#### WHAT TO PRODUCE:
Please transcribe the data exactly as shown, skipping the images.

#### STORED DATA:
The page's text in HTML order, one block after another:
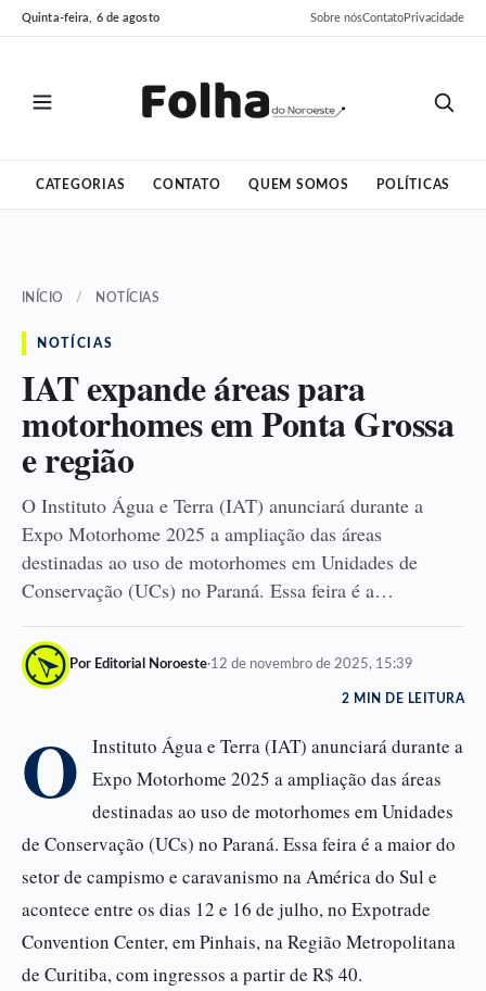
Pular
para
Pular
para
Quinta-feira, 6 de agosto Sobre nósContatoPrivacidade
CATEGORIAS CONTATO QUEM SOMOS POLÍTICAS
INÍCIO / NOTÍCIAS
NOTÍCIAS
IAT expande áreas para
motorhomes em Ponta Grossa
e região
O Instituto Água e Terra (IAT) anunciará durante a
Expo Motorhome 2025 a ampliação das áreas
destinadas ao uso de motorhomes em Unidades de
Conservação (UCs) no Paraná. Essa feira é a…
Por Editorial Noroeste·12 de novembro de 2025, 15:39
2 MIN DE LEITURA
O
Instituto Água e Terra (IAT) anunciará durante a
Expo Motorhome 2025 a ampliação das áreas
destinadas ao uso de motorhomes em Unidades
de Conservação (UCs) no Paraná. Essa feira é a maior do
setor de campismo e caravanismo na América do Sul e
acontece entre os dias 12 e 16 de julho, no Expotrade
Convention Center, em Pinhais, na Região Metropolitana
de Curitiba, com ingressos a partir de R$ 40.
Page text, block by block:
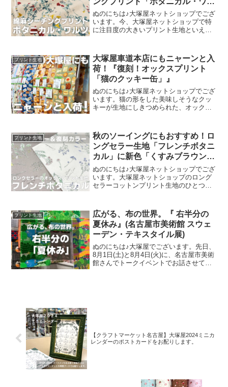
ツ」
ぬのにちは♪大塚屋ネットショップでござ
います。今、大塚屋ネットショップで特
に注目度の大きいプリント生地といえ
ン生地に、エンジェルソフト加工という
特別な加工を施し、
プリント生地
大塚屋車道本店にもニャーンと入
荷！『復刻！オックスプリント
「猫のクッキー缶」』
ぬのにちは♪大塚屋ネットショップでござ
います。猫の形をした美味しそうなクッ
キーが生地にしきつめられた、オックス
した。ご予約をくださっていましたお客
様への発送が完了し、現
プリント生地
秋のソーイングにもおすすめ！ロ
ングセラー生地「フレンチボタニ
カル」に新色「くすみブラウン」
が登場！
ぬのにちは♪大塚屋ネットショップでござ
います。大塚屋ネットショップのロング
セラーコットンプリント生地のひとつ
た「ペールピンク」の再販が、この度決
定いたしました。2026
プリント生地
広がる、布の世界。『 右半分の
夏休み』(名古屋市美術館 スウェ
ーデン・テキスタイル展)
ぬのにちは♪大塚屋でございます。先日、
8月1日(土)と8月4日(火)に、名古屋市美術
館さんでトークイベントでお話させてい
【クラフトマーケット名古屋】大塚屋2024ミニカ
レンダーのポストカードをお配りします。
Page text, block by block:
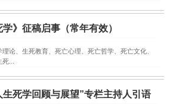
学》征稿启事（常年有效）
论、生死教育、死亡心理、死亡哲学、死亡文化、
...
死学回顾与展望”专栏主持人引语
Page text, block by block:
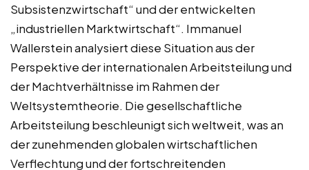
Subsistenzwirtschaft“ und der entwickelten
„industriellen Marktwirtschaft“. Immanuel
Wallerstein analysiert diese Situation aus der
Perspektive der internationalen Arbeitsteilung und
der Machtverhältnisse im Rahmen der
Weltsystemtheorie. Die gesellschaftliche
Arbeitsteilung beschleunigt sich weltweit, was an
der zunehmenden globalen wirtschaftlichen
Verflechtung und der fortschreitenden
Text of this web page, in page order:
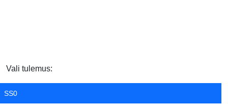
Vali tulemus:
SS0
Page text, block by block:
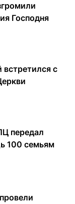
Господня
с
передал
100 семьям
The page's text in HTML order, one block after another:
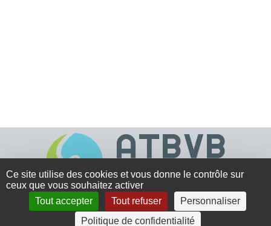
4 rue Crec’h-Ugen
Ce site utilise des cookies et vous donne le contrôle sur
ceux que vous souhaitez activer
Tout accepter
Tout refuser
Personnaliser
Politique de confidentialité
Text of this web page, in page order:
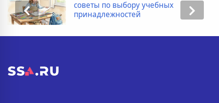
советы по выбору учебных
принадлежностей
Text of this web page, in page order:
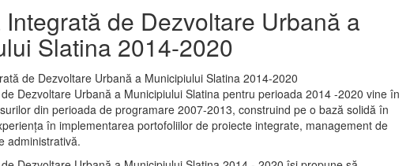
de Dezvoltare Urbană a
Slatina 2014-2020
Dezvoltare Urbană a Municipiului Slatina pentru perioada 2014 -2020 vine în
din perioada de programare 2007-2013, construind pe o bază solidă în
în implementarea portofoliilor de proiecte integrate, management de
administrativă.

#### YOUR SOLUTION:
The page's text in HTML order, one block after another:
Pular
para
Pular
para
Quinta-feira, 6 de agosto Sobre nósContatoPrivacidade
CATEGORIAS CONTATO QUEM SOMOS POLÍTICAS
INÍCIO / NOTÍCIAS
NOTÍCIAS
IAT expande áreas para
motorhomes em Ponta Grossa
e região
O Instituto Água e Terra (IAT) anunciará durante a
Expo Motorhome 2025 a ampliação das áreas
destinadas ao uso de motorhomes em Unidades de
Conservação (UCs) no Paraná. Essa feira é a…
Por Editorial Noroeste·12 de novembro de 2025, 15:39
2 MIN DE LEITURA
O
Instituto Água e Terra (IAT) anunciará durante a
Expo Motorhome 2025 a ampliação das áreas
destinadas ao uso de motorhomes em Unidades
de Conservação (UCs) no Paraná. Essa feira é a maior do
setor de campismo e caravanismo na América do Sul e
acontece entre os dias 12 e 16 de julho, no Expotrade
Convention Center, em Pinhais, na Região Metropolitana
de Curitiba, com ingressos a partir de R$ 40.
Page text, block by block:
ツ」
ぬのにちは♪大塚屋ネットショップでござ
います。今、大塚屋ネットショップで特
に注目度の大きいプリント生地といえ
ン生地に、エンジェルソフト加工という
特別な加工を施し、
プリント生地
大塚屋車道本店にもニャーンと入
荷！『復刻！オックスプリント
「猫のクッキー缶」』
ぬのにちは♪大塚屋ネットショップでござ
います。猫の形をした美味しそうなクッ
キーが生地にしきつめられた、オックス
した。ご予約をくださっていましたお客
様への発送が完了し、現
プリント生地
秋のソーイングにもおすすめ！ロ
ングセラー生地「フレンチボタニ
カル」に新色「くすみブラウン」
が登場！
ぬのにちは♪大塚屋ネットショップでござ
います。大塚屋ネットショップのロング
セラーコットンプリント生地のひとつ
た「ペールピンク」の再販が、この度決
定いたしました。2026
プリント生地
広がる、布の世界。『 右半分の
夏休み』(名古屋市美術館 スウェ
ーデン・テキスタイル展)
ぬのにちは♪大塚屋でございます。先日、
8月1日(土)と8月4日(火)に、名古屋市美術
館さんでトークイベントでお話させてい
【クラフトマーケット名古屋】大塚屋2024ミニカ
レンダーのポストカードをお配りします。
Page text, block by block:
学》征稿启事（常年有效）
论、生死教育、死亡心理、死亡哲学、死亡文化、
...
死学回顾与展望”专栏主持人引语
Page text, block by block:
Subsistenzwirtschaft“ und der entwickelten
„industriellen Marktwirtschaft“. Immanuel
Wallerstein analysiert diese Situation aus der
Perspektive der internationalen Arbeitsteilung und
der Machtverhältnisse im Rahmen der
Weltsystemtheorie. Die gesellschaftliche
Arbeitsteilung beschleunigt sich weltweit, was an
der zunehmenden globalen wirtschaftlichen
Verflechtung und der fortschreitenden
Text of this web page, in page order:
Vali tulemus:
SS0
Page text, block by block:
Господня
с
передал
100 семьям
The page's text in HTML order, one block after another:
4 rue Crec’h-Ugen
Ce site utilise des cookies et vous donne le contrôle sur
ceux que vous souhaitez activer
Tout accepter
Tout refuser
Personnaliser
Politique de confidentialité
Text of this web page, in page order:
советы по выбору учебных
принадлежностей
Text of this web page, in page order:
de Dezvoltare Urbană a
Slatina 2014-2020
Dezvoltare Urbană a Municipiului Slatina pentru perioada 2014 -2020 vine în
din perioada de programare 2007-2013, construind pe o bază solidă în
în implementarea portofoliilor de proiecte integrate, management de
administrativă.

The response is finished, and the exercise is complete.